New Jersey was, in fact, the last Northern state to abolish slavery. New Jersey’s gradual emancipation law stipulated “Every child born of a slave…after the fourth of July (1804) … shall be free but shall remain the servant of the owner of his or her mother… until the age of 21 for women and 25 for men.” The law, passed on February 15, 1804, made no provision to free those already enslaved. According to the Equal Justice Initiative, a nonprofit organization that provides representation to the wrongly convicted, the New Jersey law actually delayed the end of slavery in the state for decades.
“After the American Revolution, enslavement gradually disappeared from states north of Maryland,” Professor Harvey says, “and nowhere more gradually than in New Jersey, where some people remained legally enslaved until the eve of the Civil War.”
New Jersey also initially rejected ratification of the 13th Amendment in 1865. It was the last Northern state to ratify the amendment on January 23, 1886.

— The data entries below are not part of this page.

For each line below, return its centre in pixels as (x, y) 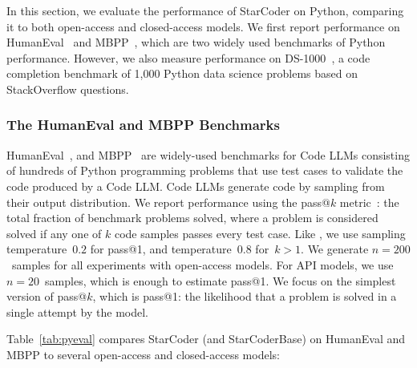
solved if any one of (54, 233)
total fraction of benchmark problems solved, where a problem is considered (192, 218)
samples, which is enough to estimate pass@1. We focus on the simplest (221, 280)
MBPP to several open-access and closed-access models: (143, 354)
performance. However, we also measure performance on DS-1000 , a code (188, 57)
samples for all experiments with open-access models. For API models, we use (202, 264)
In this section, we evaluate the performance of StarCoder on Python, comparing (205, 10)
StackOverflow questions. (68, 89)
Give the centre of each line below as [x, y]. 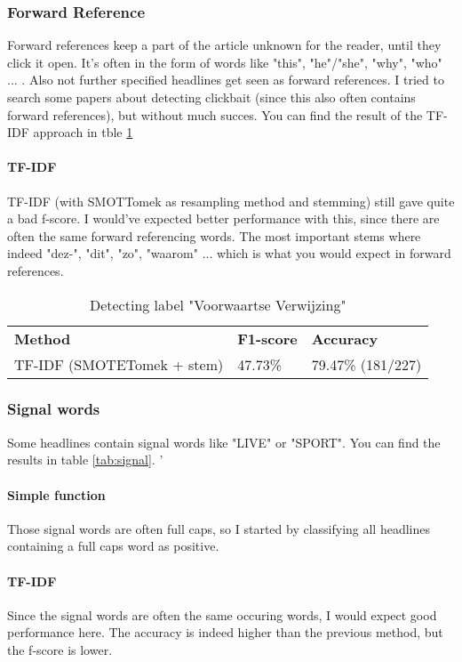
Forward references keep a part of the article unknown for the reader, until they [224, 45]
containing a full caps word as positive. [113, 546]
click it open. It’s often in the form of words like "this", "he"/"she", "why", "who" [225, 62]
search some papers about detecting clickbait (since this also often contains [211, 97]
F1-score [267, 338]
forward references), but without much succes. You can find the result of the [215, 114]
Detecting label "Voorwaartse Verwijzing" [218, 304]
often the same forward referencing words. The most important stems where [214, 235]
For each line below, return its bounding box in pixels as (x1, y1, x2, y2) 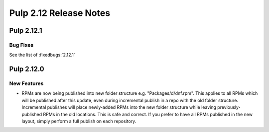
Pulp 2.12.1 (9, 26, 42, 35)
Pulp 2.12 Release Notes (9, 7, 111, 18)
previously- (217, 104, 241, 110)
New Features (9, 80, 44, 87)
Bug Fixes (9, 41, 34, 48)
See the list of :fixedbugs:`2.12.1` (9, 52, 76, 58)
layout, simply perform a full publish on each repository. (21, 118, 136, 124)
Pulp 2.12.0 (9, 65, 44, 73)
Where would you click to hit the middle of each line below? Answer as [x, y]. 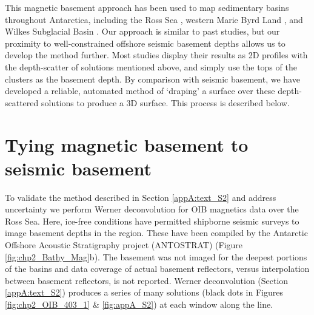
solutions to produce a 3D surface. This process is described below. [165, 102]
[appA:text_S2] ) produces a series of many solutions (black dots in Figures [144, 292]
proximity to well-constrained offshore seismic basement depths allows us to [145, 43]
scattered [22, 102]
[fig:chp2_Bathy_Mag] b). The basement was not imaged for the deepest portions [156, 256]
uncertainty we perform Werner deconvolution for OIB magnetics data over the [152, 209]
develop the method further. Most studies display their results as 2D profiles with [156, 55]
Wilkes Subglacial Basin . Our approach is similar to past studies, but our [142, 31]
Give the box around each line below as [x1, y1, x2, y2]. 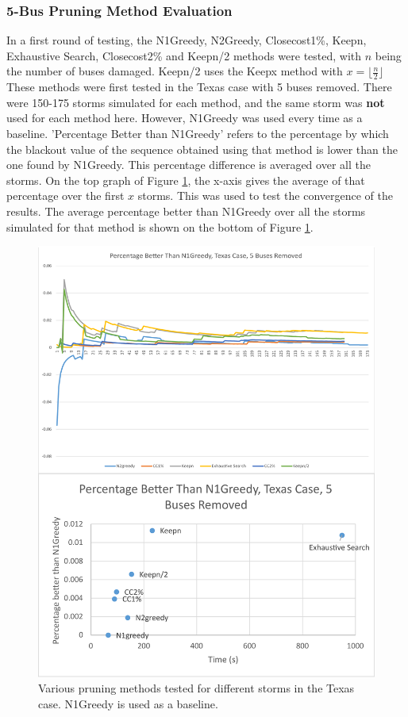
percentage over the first [6, 187, 125, 204]
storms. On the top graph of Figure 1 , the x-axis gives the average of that [6, 171, 365, 188]
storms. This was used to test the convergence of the [137, 187, 393, 204]
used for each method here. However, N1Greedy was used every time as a [6, 109, 363, 126]
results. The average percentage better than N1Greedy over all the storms [6, 202, 366, 219]
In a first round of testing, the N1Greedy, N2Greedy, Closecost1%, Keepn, [6, 32, 367, 48]
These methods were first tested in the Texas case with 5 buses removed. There [6, 79, 392, 95]
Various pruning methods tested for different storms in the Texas [38, 680, 355, 696]
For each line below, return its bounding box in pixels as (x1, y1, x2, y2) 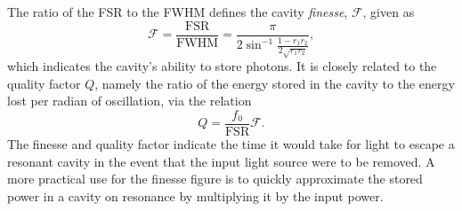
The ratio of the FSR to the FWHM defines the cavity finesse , (7, 3, 348, 20)
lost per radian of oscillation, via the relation (7, 91, 252, 110)
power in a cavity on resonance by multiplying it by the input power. (7, 186, 384, 205)
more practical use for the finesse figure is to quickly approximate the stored (7, 169, 423, 188)
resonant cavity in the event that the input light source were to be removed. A (7, 152, 435, 170)
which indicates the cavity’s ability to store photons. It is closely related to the (7, 57, 437, 75)
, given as (362, 3, 415, 20)
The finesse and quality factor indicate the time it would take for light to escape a (7, 135, 455, 153)
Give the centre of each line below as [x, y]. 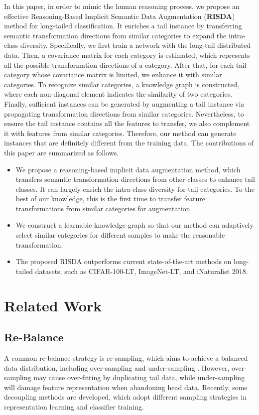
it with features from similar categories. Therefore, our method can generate [120, 133]
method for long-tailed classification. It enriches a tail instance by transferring [123, 26]
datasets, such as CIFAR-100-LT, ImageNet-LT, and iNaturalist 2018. [141, 271]
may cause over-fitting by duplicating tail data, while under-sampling [139, 377]
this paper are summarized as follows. [62, 152]
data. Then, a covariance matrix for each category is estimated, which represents [127, 55]
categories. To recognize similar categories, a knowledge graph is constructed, [122, 84]
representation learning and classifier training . [74, 406]
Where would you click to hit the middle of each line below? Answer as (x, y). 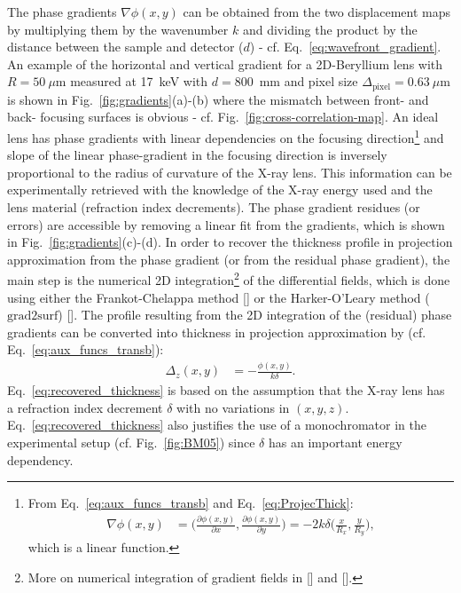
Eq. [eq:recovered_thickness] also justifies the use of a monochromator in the (217, 425)
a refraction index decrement (85, 407)
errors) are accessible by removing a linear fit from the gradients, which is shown (226, 224)
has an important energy (335, 442)
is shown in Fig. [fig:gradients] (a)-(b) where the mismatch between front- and (218, 99)
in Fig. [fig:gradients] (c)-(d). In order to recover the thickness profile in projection (230, 242)
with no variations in (233, 407)
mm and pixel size (309, 81)

“Over the first few decades of the 19th century, changing economic interests, religious ideas, and activism fueled the growth of antislavery, not necessarily abolitionist, sentiment, in the northern states,” Professor Harvey says. “In the aftermath of the Civil War, many of those outside the South celebrated the role of ancestors and others in opposing the expansion of enslavement—casting enslavement itself as Southern. Ultimately, it was, and remains, a morally satisfying myth for people outside the South,” he said. —Jodi L. Miller
Glossary Words
emancipation — the release from slavery.
ratified — approved or endorsed.
statute — a particular law established by a legislative branch of government.
unalienable—not transferable to another or not capable of being taken away or denied.